Daguerre, « comme un éclair qui laisse croire »
Septième album de Daguerre et, serait-ce désormais coutume, à nouveau un somptueux livre-disque, toujours chez Lamao éditions, éditeur tout jeune qui s’est déjà fait un sacré nom, une jolie réputation.
Un disque, oui, mais qui s’écoute comme un livre, tant qu’il est fait de chapitres, eux-mêmes divisés en chansons. Et dont la musique (qu’on doit à Michel Françoise, par ailleurs réalisateur de l’album) se lit pareillement.
L’objet livre + disque modifie notre approche. Ce n’est plus simplement une galette laser avec un livret plus ou moins élaboré, c’est un livre. Couverture cartonnée comme serait une BD, titre en vernis sélectif, feuilles d’un respectable grammage et belle mise en page : excellente impression ! On caresse l’objet, tourne les pages, le regard se pose sur les lavis bleus, déchiffre la typo des vers, tout en écoutant l’artiste chanter, narrer, propos sertis d’un flot maîtrisé de pop-rock d’où suintent des vastes étendues qui suggèrent le road-movie : la fuite, le départ, franchir le Rubicon, ne jamais revenir, ne jamais croiser sa vie d’avant.
Rien que le titre, 107218 Km/h, proposait une lecture, que complète l’explication : « La terre se déplace sur une orbite autour du soleil à la vitesse de 107218 km/h sans jamais dévier de sa trajectoire mais sans jamais repasser par le même point ». Il part, ils partent, nous partons.
« Ce que le vent, les flammes et la pluie / Ont laissé de nos illusions perdues / La peine et ses fantômes sont portés disparus ». Incendie, avalanche, orage, rien n’épargne ces deux-là, qui ne feront bientôt plus que deux fois un, quand l’histoire se brouille… Chaque mot, chaque note, chaque trait de pinceau ont ici leur importance qui tous participent à la narration, à cette dramaturgie qu’on ne saurait divulgacher.
« Le long décor, profond miroir / Comme un éclair qui laisse croire / Qu’on peut atteindre d’un coup d’ailes / La dernière case de la marelle ».
Il y a dans le timbre et la diction (impeccable) de Daguerre un peu de Christian Olivier et de Magyd Cherfi, et un art qui souvent peut faire songer à Bashung. La voix est par lui la plus belle des typographies. Elle est aussi singulier appel au voyage, de celui qui trace sa route en se cognant à la vie, à ses pleins et ses déliés, ses virages, ses revirements.

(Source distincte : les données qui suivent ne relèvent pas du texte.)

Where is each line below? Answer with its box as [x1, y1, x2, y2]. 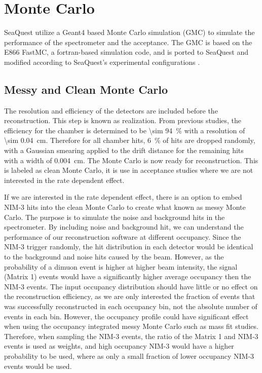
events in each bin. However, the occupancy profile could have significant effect [4, 311, 249, 321]
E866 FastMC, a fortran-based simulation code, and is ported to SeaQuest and [4, 47, 248, 57]
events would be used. [4, 360, 72, 371]
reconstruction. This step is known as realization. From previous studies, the [4, 115, 242, 126]
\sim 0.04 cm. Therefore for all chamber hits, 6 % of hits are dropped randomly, [4, 135, 255, 145]
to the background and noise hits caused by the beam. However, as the [4, 251, 224, 262]
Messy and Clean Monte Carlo [4, 81, 168, 97]
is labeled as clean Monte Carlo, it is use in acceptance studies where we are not [4, 165, 253, 175]
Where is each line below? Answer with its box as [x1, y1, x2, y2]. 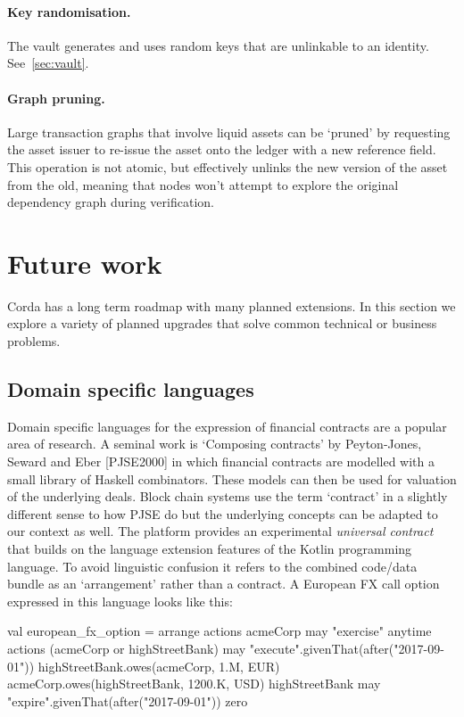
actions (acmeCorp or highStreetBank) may [7, 639, 246, 657]
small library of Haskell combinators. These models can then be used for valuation [7, 469, 457, 488]
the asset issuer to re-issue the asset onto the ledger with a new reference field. [7, 140, 436, 159]
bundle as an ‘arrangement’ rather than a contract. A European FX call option [7, 574, 440, 593]
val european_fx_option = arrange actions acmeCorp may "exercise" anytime [7, 622, 432, 640]
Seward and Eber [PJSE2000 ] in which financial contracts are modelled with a [7, 452, 435, 471]
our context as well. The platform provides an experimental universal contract [7, 522, 434, 540]
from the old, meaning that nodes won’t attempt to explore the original [7, 175, 399, 194]

Je ne sais quand l’objet CD sombrera, quand le matériel pour le lire aura tout à fait disparu des étals. Mais je sais qu’un tel objet restera, appelant toujours des mains à l’ouvrir, le re-découvrir, le feuilleter avec respect, avec attention. Par précaution, l’éditeur a prévu un lien de téléchargement pour que le son se survive à lui-même.
Une telle production frôle la perfection (oh, cette kora sur En pointillés…!). La chanson gagne à cet hymen de papier, ce renfort d’images (qu’on doit à Sarane Mathis, déjà co-architecte du précédent livre-disque de Daguerre, La vie traversée). Elle nous impose d’aller plus loin encore dans l’œuvre, d’en fouiller les recoins
Daguerre, 107 218 Km/h, Lamao éditions 2019. Le site de Daguerre, c’est ici ; ce que NosEnchanteurs a déjà dit de lui, c’est lui. Concerts le 21 juin 2019 à Bergerac (librairie Montaigne), le 22 juin à Creysse (médiathèque), le 17 août au Beau c’est Festival à Bosset.